We have a somewhat meagre supply of hardware in our department and you’re correct that in the absence of using a button box / ioHub then the frame rate is perhaps not the main concern here. I’ve been testing this with a basic Lenova USB keyboard which undoubtedly has a serious lag.

I’m not convinced I can get my department to order a button box (at least in the immediate future), but I will buy a mechanical keyboard with lower lag and a monitor with a faster refresh rate than the 60Hz one I’m currently using. There’s a large number of trials in the experiment and I don’t need sub-millisecond precision to detect the effects so hopefully this will do the trick for now (I’ll stop polishing the cannonball and buy a [slightly] better cannon).


Those all seem to be sensible strategies. Good luck.
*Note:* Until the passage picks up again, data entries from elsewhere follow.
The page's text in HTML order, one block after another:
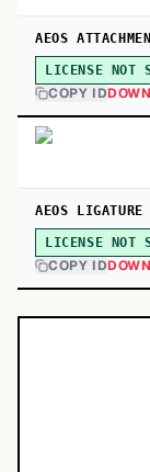
AEOS
LICENSE NOT
COPY ID
AEOS LIGATURE
LICENSE NOT
COPY ID

I made myself a simplistic list, mostly from the article Michael cited. I apologize if this is too simplistic.
(To my list for a PC, a fast graphic card. Not much choice with Macs, but they are ok.)
1. Turn wi-fi off
2. Make a “clean” log-in (or computer) that has never had mail, dropbox, etc.
3. Make sure on the “clean” login there is nothing on the desktop. No clutter, nothing.
4. Notifications turned off (Macintosh)
5. Make sure that there are no programs running in any login.
6. Use program "Activity Monitor” on Mac (Task Manager on a PC) to kill anything that looks suspicious (but be careful, you could kill the system). You might see something that doesn’t belong like “Google update demon”.
7. Make sure Windows automatic update is off.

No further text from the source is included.